Get to Know NMWA’s Director: Part 2

Blog Category:  Director's Desk
Susan Fisher Sterling, Director of the National Museum of Women in the Arts

NMWA Director Susan Fisher Sterling answers questions about art, equity, and travel. This is part two of a two-part questionnaire. Explore part one.

A yellow neon sign against a black background. The sign says, "What if women ruled the world?" The word "Women" is spelled out vertically.
Yael Bartana, What if Women Ruled the World, 2016; Neon, 98 1/2 x 38 1/2 in.; National Museum of Women in the Arts, Museum purchase, Belinda de Gaudemar Acquisition Fund, with additional support from the Members’ Acquisition Fund; © Yael Bartana; Photo by Lee Stalsworth

What do you consider your greatest achievements regarding women and the arts?
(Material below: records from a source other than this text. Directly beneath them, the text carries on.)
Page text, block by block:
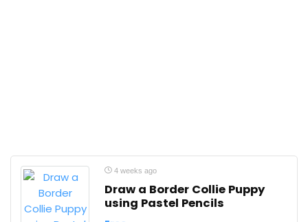
4 weeks ago
Draw a Border Collie Puppy
using Pastel Pencils
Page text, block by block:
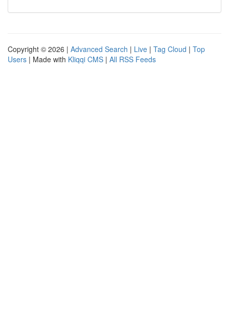
Copyright © 2026 | Advanced Search | Live | Tag Cloud | Top
Users | Made with Kliqqi CMS | All RSS Feeds
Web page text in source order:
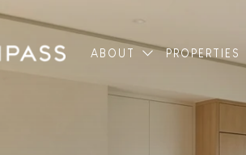
ABOUT PROPERTIES
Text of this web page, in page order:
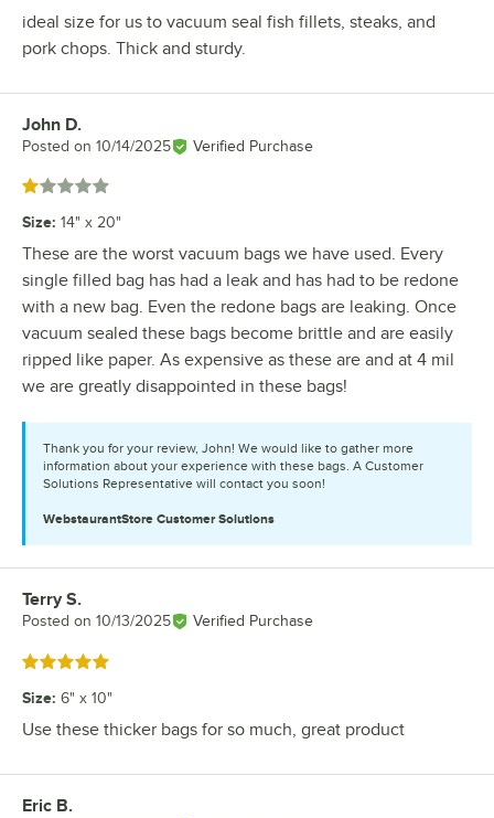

First, helping NMWA founder Wilhelmina Holladay and the board of trustees to build this museum. Second, having the privilege of working in contemporary art and being in the exciting position of introducing artists to the world.

What is your favorite museum outside of your own?

It could be the last one I’ve visited. The Science Gallery in Dublin is working in an innovative way. I have always loved the Musée Guimet in Paris and the Städtische Galerie im Lenbachhaus in Munich. I like museums that surprise me. There’s a real sense of discovery when you are at a smaller museum, and it becomes a jewel box experience.

What has been your most inspirational travel destination?

I traveled to Brazil in 1993 and saw phenomenally important work from the 1960s and 1970s that I had never seen, the flipside of what was happening in the U.S. at the time. I was one of the first curators in the U.S. to recognize that this work was missing from our lexicon of great contemporary art. As a result of the trip, we were able to show two exhibitions of work by Brazilian women artists at NMWA.

A sculpture made of intertwined branches against a white background. Branches are knotted to form a cylindrical mass with loose twigs sticking out horizontally from either side.
Frida Baranek, Untitled, 1991; Iron, 44 x 75 x 46 in.; National Museum of Women in the Arts, Museum purchase: The Lois Pollard Price Acquisition Fund; © Frida Baranek / Galeria Raquel Arnaud, © Frida Baranek

What do women in leadership positions in the arts need more of?

According to the 2014 Association of American Art Museum Directors survey, there is a gender gap in salaries. We need more women in executive leadership positions and more women in board leadership positions. We also need to create more time for women to speak with experts from other fields, creating centers for relevant conversations about the future of our culture. And we need an influx of younger people who believe in what museums do.

What does gender equity mean to you?

Women need to be recognized both as sole producers and as part of a larger context of women. Equal representation has a ripple effect. Communities will support women if their work is valued. We need to focus on a wider world view including women of color.

What artistic talent would you most like to have?

It may not be an artistic talent, but I’ve always wanted to be able to see the future.

Tell us something we might not know about you.

I like science fiction—especially Star Trek and Westworld. I wonder what art would look like on another planet or galaxy.